Referring to one of his studies published in a science journal, he said black carbon aerosols have specific impacts on climate, air quality, and human health. It affects around 1.5 billion people in South Asia.

The experts recommended topping illegal brickfields, cordoning off construction sites, controlling unfit vehicles, and implementing the Clean Air Act and forestation.

Government accounts

Habibun Nahar, deputy minister of the Ministry of Environment, Forest and Climate Change, claimed that the “government had taken several mega projects across the country in recent years for Bangladesh’s infrastructural development. And the pollution link to air would be declined sharply once those projects are completed.”

“And, the pollution is mainly in some industrial areas including Dhaka city and rest of the country is environmentally sound,” she claimed.

“The government is so aware in implementing and coordinating existing laws to curb environmental pollution. The government officials regularly monitor and pay field visits to ensure that industries install Effluent Treatment Plant (ETP) method to purify industrial waste,” she continued.
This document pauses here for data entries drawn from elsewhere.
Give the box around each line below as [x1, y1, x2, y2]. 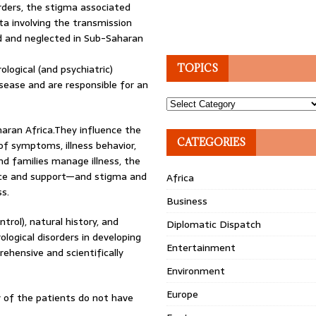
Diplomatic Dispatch [166, 217, 262, 232]
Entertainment [166, 240, 236, 255]
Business [166, 193, 208, 209]
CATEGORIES [177, 135, 246, 149]
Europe [166, 286, 199, 302]
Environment [166, 263, 226, 279]
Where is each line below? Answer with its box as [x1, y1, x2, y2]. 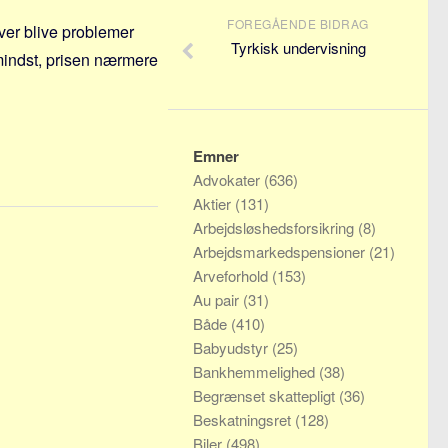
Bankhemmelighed [193, 361, 319, 382]
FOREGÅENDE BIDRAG [227, 15, 369, 32]
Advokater [193, 169, 264, 190]
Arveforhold [193, 265, 272, 286]
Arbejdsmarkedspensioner [193, 241, 369, 262]
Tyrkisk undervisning [230, 37, 366, 58]
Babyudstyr [193, 337, 272, 358]
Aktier [193, 193, 235, 214]
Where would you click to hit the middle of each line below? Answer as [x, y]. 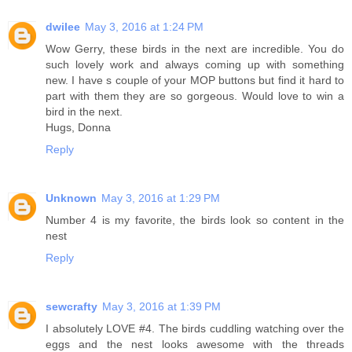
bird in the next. [84, 111]
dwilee [63, 26]
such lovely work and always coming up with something [195, 64]
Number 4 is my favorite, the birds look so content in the [195, 220]
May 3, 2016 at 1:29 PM [161, 198]
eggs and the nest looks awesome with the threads [195, 344]
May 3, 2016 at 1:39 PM [161, 306]
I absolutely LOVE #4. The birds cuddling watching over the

The government is working cordially to reduce carbon emission and taking measures to come out from the environmental pollution, she mentioned, saying that, “after properly controlling home pollution we will look into the transboundary pollution and coordination will be there among neighboring countries.”

The government, however, showed success in controlling brick kilns around Dhaka and elsewhere of key pollutant components said those experts and the official.

Over the forestation, the ministry said forest areas in the country have risen. A significant portion of the illegally occupied 138,613 acres (56,095 hectares) of reserved forest land has already been reclaimed.